EXERCISE PROMPT: Type the entries again, word for word.

------ EXTRACTED MATERIAL ------

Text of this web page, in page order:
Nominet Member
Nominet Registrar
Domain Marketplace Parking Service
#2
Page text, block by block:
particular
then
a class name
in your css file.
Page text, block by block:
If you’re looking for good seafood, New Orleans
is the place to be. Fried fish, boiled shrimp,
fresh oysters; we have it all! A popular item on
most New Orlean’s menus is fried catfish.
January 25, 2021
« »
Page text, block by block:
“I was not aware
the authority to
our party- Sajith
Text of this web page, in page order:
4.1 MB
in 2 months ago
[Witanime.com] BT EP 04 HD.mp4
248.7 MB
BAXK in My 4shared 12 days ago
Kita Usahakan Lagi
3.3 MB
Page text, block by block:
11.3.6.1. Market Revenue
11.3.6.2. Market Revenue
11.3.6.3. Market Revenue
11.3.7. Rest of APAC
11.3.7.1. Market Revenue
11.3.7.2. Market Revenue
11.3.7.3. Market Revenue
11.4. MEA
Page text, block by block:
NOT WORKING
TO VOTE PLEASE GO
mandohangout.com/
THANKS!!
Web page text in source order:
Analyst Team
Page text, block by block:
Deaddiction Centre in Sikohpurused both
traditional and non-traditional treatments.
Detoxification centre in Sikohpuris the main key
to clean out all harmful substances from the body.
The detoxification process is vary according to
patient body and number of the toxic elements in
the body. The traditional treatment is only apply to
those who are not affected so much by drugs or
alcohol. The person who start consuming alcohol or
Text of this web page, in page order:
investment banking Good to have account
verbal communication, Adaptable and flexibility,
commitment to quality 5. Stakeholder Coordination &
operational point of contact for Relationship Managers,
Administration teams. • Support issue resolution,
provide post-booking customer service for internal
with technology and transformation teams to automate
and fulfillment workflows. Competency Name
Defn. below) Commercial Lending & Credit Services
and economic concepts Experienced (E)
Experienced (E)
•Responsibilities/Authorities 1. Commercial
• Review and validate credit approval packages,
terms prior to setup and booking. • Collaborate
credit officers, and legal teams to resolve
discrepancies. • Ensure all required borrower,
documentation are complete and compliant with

------

TASK RESULT:
Text of this web page, in page order:
Nominet Member
Nominet Registrar
Domain Marketplace Parking Service
#2
Page text, block by block:
particular
then
a class name
in your css file.
Page text, block by block:
If you’re looking for good seafood, New Orleans
is the place to be. Fried fish, boiled shrimp,
fresh oysters; we have it all! A popular item on
most New Orlean’s menus is fried catfish.
January 25, 2021
« »
Page text, block by block:
“I was not aware
the authority to
our party- Sajith
Text of this web page, in page order:
4.1 MB
in 2 months ago
[Witanime.com] BT EP 04 HD.mp4
248.7 MB
BAXK in My 4shared 12 days ago
Kita Usahakan Lagi
3.3 MB
Page text, block by block:
11.3.6.1. Market Revenue
11.3.6.2. Market Revenue
11.3.6.3. Market Revenue
11.3.7. Rest of APAC
11.3.7.1. Market Revenue
11.3.7.2. Market Revenue
11.3.7.3. Market Revenue
11.4. MEA
Page text, block by block:
NOT WORKING
TO VOTE PLEASE GO
mandohangout.com/
THANKS!!
Web page text in source order:
Analyst Team
Page text, block by block:
Deaddiction Centre in Sikohpurused both
traditional and non-traditional treatments.
Detoxification centre in Sikohpuris the main key
to clean out all harmful substances from the body.
The detoxification process is vary according to
patient body and number of the toxic elements in
the body. The traditional treatment is only apply to
those who are not affected so much by drugs or
alcohol. The person who start consuming alcohol or
Text of this web page, in page order:
investment banking Good to have account
verbal communication, Adaptable and flexibility,
commitment to quality 5. Stakeholder Coordination &
operational point of contact for Relationship Managers,
Administration teams. • Support issue resolution,
provide post-booking customer service for internal
with technology and transformation teams to automate
and fulfillment workflows. Competency Name
Defn. below) Commercial Lending & Credit Services
and economic concepts Experienced (E)
Experienced (E)
•Responsibilities/Authorities 1. Commercial
• Review and validate credit approval packages,
terms prior to setup and booking. • Collaborate
credit officers, and legal teams to resolve
discrepancies. • Ensure all required borrower,
documentation are complete and compliant with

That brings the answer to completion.